ASSIGNMENT –
Give the entries again exactly. Skip the pictures.

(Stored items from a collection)
>>>

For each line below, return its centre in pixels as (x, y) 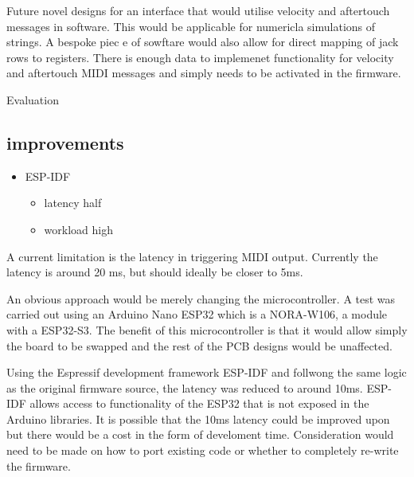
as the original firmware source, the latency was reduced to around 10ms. (185, 387)
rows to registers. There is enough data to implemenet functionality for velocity (200, 57)
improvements (65, 142)
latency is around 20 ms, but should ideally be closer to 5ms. (155, 272)
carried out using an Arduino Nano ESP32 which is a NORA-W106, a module (197, 314)
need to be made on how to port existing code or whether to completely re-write (203, 450)
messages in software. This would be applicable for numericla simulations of (191, 26)
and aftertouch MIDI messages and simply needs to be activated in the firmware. (204, 73)
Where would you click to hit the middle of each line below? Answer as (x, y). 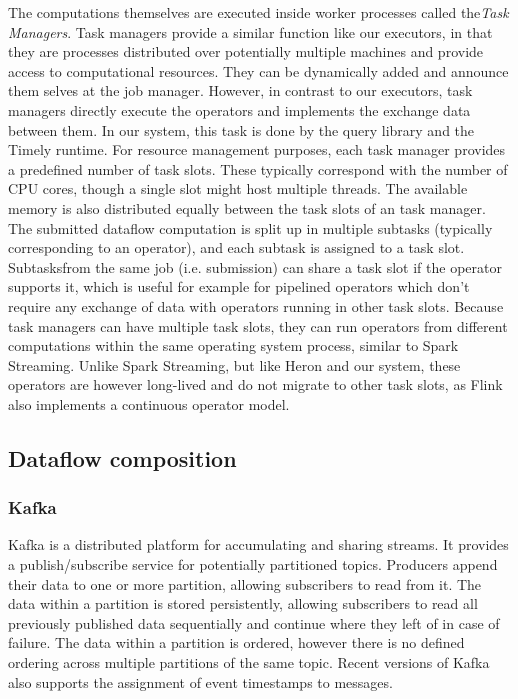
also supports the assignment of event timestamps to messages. (200, 681)
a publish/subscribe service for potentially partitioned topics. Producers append (253, 564)
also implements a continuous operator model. (149, 403)
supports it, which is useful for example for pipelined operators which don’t (239, 286)
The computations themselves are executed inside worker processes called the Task (258, 12)
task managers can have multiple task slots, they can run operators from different (258, 325)
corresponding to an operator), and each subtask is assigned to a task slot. (236, 247)
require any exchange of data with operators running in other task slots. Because (256, 305)

<<<

YOUR SOLUTION –
For each line below, return its centre in pixels as (x, y) 
as the original firmware source, the latency was reduced to around 10ms. (185, 387)
rows to registers. There is enough data to implemenet functionality for velocity (200, 57)
improvements (65, 142)
latency is around 20 ms, but should ideally be closer to 5ms. (155, 272)
carried out using an Arduino Nano ESP32 which is a NORA-W106, a module (197, 314)
need to be made on how to port existing code or whether to completely re-write (203, 450)
messages in software. This would be applicable for numericla simulations of (191, 26)
and aftertouch MIDI messages and simply needs to be activated in the firmware. (204, 73)
Where would you click to hit the middle of each line below? Answer as (x, y). 
also supports the assignment of event timestamps to messages. (200, 681)
a publish/subscribe service for potentially partitioned topics. Producers append (253, 564)
also implements a continuous operator model. (149, 403)
supports it, which is useful for example for pipelined operators which don’t (239, 286)
The computations themselves are executed inside worker processes called the Task (258, 12)
task managers can have multiple task slots, they can run operators from different (258, 325)
corresponding to an operator), and each subtask is assigned to a task slot. (236, 247)
require any exchange of data with operators running in other task slots. Because (256, 305)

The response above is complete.